(Problem requirements)
Retype each line of the material below word for word; pictures stay out.

▶

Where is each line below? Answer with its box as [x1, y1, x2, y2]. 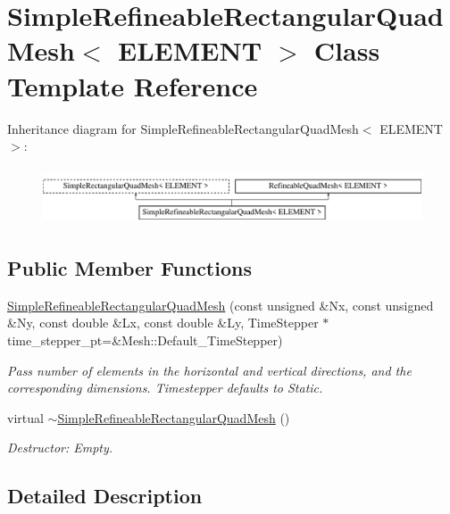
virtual [7, 408, 44, 427]
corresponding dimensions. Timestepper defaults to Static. [7, 378, 323, 397]
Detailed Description [7, 482, 203, 510]
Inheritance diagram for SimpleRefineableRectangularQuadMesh [7, 119, 359, 137]
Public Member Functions [7, 254, 252, 281]
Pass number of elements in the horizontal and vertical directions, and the [7, 361, 412, 379]
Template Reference [7, 67, 258, 104]
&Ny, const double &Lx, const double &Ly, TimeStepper [7, 313, 319, 332]
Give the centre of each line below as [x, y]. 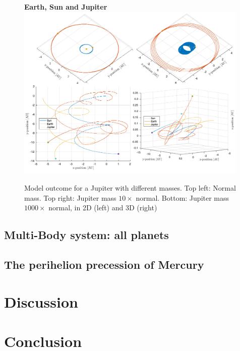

◀

(Answer to the exercise)
Where is each line below? Answer with its box as [x1, y1, x2, y2]. 
virtual [7, 408, 44, 427]
corresponding dimensions. Timestepper defaults to Static. [7, 378, 323, 397]
Detailed Description [7, 482, 203, 510]
Inheritance diagram for SimpleRefineableRectangularQuadMesh [7, 119, 359, 137]
Public Member Functions [7, 254, 252, 281]
Pass number of elements in the horizontal and vertical directions, and the [7, 361, 412, 379]
Template Reference [7, 67, 258, 104]
&Ny, const double &Lx, const double &Ly, TimeStepper [7, 313, 319, 332]
Give the centre of each line below as [x, y]. 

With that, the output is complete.